Ein Beratungsgremium der Food and Drug Administration (FDA) in den USA haben einstimmig, dass die Bundesbehörde sollte die Zulassung für eine neue Gewichtsverlust Medikament zu verweigern.
Das Medikament Zimulti (Rimonabant) wird von Französisch-Hersteller Sanofi-Aventis hergestellt und ist bereits in 18 anderen Ländern unter dem Namen Acomplia.
Der Fachbeirat hat das Medikament auf der Grundlage, dass zu viele Fragen offen bezüglich des Medikaments möglichen Nebenwirkungen bleiben abgelehnt.
Trials der Droge zeigte, dass Patienten aufgrund der einmal täglich einzunehmenden Tablette doppelt so viele psychiatrische Nebenwirkungen wie Depressionen, Angst-und Schlafstörungen, als diejenigen, die ein Placebo erhalten hatten.
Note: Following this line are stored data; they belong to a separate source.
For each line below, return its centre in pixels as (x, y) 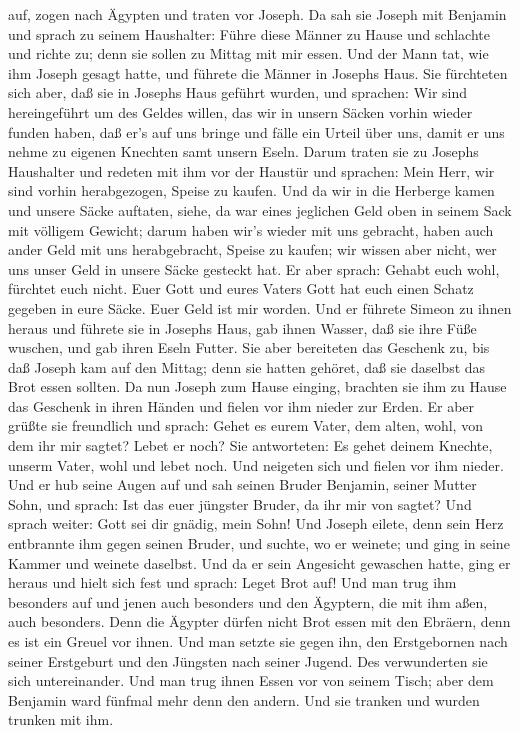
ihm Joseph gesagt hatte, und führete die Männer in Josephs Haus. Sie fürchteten (258, 72)
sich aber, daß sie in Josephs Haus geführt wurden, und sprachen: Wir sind (238, 92)
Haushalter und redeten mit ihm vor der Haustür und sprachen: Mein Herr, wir (251, 170)
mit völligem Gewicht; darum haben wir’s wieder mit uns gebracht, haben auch (251, 229)
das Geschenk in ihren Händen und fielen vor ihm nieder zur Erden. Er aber (241, 405)
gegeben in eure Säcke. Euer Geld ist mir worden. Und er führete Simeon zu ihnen (260, 307)
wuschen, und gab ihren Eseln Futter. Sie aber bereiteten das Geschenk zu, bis (249, 347)
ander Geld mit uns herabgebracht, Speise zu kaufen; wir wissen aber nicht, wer (252, 249)

Sanofi-Aventis hatte vorgeschlagen, dass Patienten, die wegen Depressionen untersucht werden, bevor sie das Medikament verschrieben werden und auch überprüft werden von ihren Ärzten fünf Mal während des ersten Jahres der Behandlung, um mögliche Probleme zu vermeiden.
In der Regel FDA folgt Panel Empfehlungen und Sanofi hat versprochen, dem Ausschuss die Bedenken auszuräumen.
Zimulti ist Teil einer neuen Generation von Medikamenten, die Menschen vergossen Pfund durch die Blockierung Esssucht Signale im Gehirn und wurde durch Targeting die Rezeptoren, die Heißhunger nach Marihuana-Konsum erlebt auslösen entwickelt hilft.
In Sanofi-Aventis Studien, half Zimulti zusammen mit einer kalorienreduzierten Diät Patienten verlieren 5 Prozent mehr Gewicht als Diät allein über einen Zeitraum von einem Jahr; Patienten, die die Droge nahm verloren durchschnittlich 14,2 £, während andere, die ein Placebo erhielt sank um £ 3,5.
Sanofi sagte Zimulti reduziert Taillenumfang und verbesserten Werten der "gute" Cholesterin, Blutzucker und Blutfette genannter Triglyceride.
Aber nach der FDA-Expertengremium zeigten die Daten, Zimulti Patienten waren doppelt so häufig Suizidgedanken oder psychische Probleme wie Depressionen und Angstzuständen.